LG ELECTRONICS INC. (20240347065). ARTIFICIAL INTELLIGENCE DEVICE FOR ROBUST MULTIMODAL ENCODER FOR PERSON REPRESENTATIONS AND CONTROL METHOD THEREOF simplified abstract

From WikiPatents
Jump to navigation Jump to search

ARTIFICIAL INTELLIGENCE DEVICE FOR ROBUST MULTIMODAL ENCODER FOR PERSON REPRESENTATIONS AND CONTROL METHOD THEREOF

Organization Name

LG ELECTRONICS INC.

Inventor(s)

Anith Selvakumarasingam of Oshawa (CA)

Homa Fashandi of Toronto (CA)

ARTIFICIAL INTELLIGENCE DEVICE FOR ROBUST MULTIMODAL ENCODER FOR PERSON REPRESENTATIONS AND CONTROL METHOD THEREOF - A simplified explanation of the abstract

This abstract first appeared for US patent application 20240347065 titled 'ARTIFICIAL INTELLIGENCE DEVICE FOR ROBUST MULTIMODAL ENCODER FOR PERSON REPRESENTATIONS AND CONTROL METHOD THEREOF

    • Simplified Explanation:**

The patent application describes a method for controlling an artificial intelligence device using video and audio samples of a user to generate embeddings for verification purposes.

    • Key Features and Innovation:**
  • Obtaining video and audio samples of a user
  • Generating visual and audio embeddings using a neural network
  • Creating an audio-visual embedding based on a combination of the visual and audio embeddings
  • Verifying the user based on pre-enrolled audio-visual embeddings
  • Training the neural network using a loss function with multiple audio-visual embeddings
    • Potential Applications:**

This technology can be used for secure user verification in AI devices, such as voice assistants, smart home systems, and personalized content recommendations.

    • Problems Solved:**

The technology addresses the need for accurate and secure user verification in AI devices, ensuring that only authorized users can access sensitive information or personalized features.

    • Benefits:**
  • Enhanced security through multi-modal user verification
  • Personalized user experience based on individual audio and visual characteristics
  • Improved user privacy by preventing unauthorized access to AI devices
    • Commercial Applications:**

"Multi-Modal User Verification Technology for AI Devices" - This technology can be implemented in various industries, including smart home automation, healthcare, and financial services, to enhance security and user experience.

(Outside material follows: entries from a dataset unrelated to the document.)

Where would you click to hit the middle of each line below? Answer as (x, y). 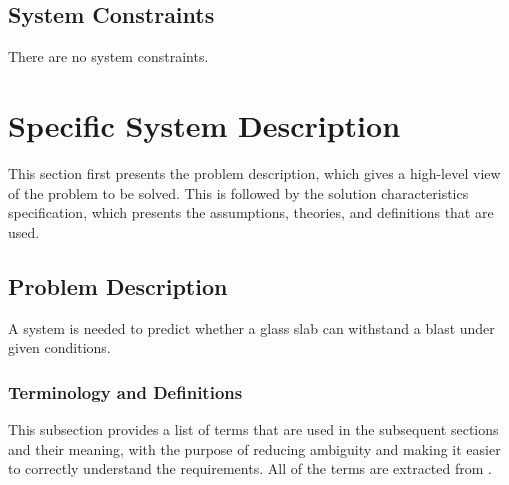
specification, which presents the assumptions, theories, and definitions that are (251, 212)
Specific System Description (204, 124)
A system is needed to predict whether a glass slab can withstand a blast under (251, 327)
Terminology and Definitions (125, 391)
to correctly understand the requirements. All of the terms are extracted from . (250, 468)
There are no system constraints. (108, 56)
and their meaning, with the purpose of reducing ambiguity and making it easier (254, 448)
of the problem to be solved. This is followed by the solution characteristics (238, 192)

    • Questions about Multi-Modal User Verification Technology:**

1. How does this technology improve user privacy and security in AI devices? 2. What are the potential challenges in implementing this technology in real-world applications?

    • Frequently Updated Research:**

Researchers are continually exploring ways to improve the accuracy and efficiency of multi-modal user verification systems, incorporating advanced machine learning techniques and biometric authentication methods.


Original Abstract Submitted

a method for controlling an artificial intelligence (ai) device can include obtaining a video sample of a user and an audio sample of the user, generating, via a neural network, a visual embedding based on the video sample and an audio embedding based on the audio sample, the visual embedding and the audio embedding being multi-dimensional vectors, generating, via the neural network, an audio-visual embedding based on a combination of the visual and audio embeddings. the method can further include determining a specific pre-enrolled audio-visual embedding from among pre-enrolled audio-visual embeddings corresponding pre-enrolled users based on a distance away from the audio-visual embedding within a joint audio-visual subspace and verifying the user as the specific pre-enrolled user. also, the neural network can be trained based on a loss function that uses a plurality of audio-visual embeddings, each including an audio component and a visual component.